Ted casablancas from E! online
Funny guessing on Madonna/Britney video from E Online
Darlings, will you forgive me? I’d like to give you a little sorta-sapphic dish before we get to the homo-hinting Emmys rundown. After all, queer’s here, right?
Oy. Wash my puss out with soap and Diet Mountain Dew! ‘Cause word from stimulating music vampers par excellence is that Britney Spears and Mrs. Madonna Ritchie will be coming together. Again. On film. For all to see.
As has been announced, B. ‘n’ M. are doing a video (to be filmed in New York or London) for Britney’s new album, Get in the Zone–specifically for the single “Me Against the Music.” Fun?
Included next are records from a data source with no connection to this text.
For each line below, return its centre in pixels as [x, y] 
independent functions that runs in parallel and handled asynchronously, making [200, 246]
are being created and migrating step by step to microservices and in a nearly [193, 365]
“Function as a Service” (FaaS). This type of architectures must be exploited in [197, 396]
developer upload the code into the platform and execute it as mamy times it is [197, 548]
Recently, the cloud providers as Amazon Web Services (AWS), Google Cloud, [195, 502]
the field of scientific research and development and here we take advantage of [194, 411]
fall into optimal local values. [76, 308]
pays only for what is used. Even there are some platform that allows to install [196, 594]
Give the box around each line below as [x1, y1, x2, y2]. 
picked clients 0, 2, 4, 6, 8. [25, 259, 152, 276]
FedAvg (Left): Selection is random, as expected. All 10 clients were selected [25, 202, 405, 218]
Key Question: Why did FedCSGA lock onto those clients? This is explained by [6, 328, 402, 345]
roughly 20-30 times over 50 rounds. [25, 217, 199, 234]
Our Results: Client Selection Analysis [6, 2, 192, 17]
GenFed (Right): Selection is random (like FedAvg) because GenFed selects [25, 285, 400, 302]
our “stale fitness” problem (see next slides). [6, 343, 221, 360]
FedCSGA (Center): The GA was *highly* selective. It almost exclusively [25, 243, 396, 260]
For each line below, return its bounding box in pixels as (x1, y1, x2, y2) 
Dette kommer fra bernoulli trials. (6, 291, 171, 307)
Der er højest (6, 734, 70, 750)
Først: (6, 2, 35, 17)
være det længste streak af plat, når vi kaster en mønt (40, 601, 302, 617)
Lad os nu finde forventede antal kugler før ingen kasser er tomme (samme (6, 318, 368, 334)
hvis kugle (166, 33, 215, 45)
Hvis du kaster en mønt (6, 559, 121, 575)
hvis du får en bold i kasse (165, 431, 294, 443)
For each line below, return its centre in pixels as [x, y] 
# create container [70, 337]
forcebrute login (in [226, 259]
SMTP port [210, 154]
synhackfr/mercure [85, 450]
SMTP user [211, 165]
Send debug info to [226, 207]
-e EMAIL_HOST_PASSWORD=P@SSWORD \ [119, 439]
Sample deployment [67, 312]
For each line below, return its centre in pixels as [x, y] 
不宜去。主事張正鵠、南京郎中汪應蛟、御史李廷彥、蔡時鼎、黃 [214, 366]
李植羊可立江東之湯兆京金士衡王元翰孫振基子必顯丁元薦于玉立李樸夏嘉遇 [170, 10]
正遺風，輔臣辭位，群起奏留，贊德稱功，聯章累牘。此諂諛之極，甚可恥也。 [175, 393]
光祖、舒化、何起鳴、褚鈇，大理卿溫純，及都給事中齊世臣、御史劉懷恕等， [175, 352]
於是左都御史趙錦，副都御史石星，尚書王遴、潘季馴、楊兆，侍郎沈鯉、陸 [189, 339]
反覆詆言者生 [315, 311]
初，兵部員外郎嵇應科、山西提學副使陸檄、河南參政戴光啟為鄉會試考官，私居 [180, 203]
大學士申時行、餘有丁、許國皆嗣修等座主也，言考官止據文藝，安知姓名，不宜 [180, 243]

Yeah, bay-bee!
“But they won’t be kissing,” pooped a mucho, mucho, mucho inside source working with the dynamic duo. “Direct order.” From whose camp? “Both.”
Sound-wise, Brit’s new appeal is techno-ethnic-funky-studio-reverb. Hmmm. Wonder where the perky performer learned to bump-hip herself up like that? While you’re trying to figure that one out, here’s what else I’ve discovered is being ordered and written, as we cyber-speak, for the ultimate voyeur’s video:
– Loads of semi-clothed girls will be used in a club-like environment.
– Madonna will have her own room for some scenes, “somewhere off, where she can watch the other girls,” blabbed my golden gabber. “Madonna is the club’s sexy ruler, who lures Britney deeper.” Yum for the taut bum!
“No way. That’s what my wife’s for.”
– Crossdressing talk-show host Wayne Brady, when asked if he needed any Queer Eye straightening out
– Ms. M. will also have her own set of “girls on leashes.”
– Young women, say connected snoops, will be kissing–but not the previously tonguing cuties themselves, as discussed. Too risky.
– “It’ll have an air of perversity, but not be perverse,” pooped the musical pooper.
Oh, that’s right. Forgot. Britney still needs to sell in the Midwest. Even so, can’t wait! Sounds like too much fun.
Always wanted Ms. S. to show us her version of what it feels like for a galvanized girl.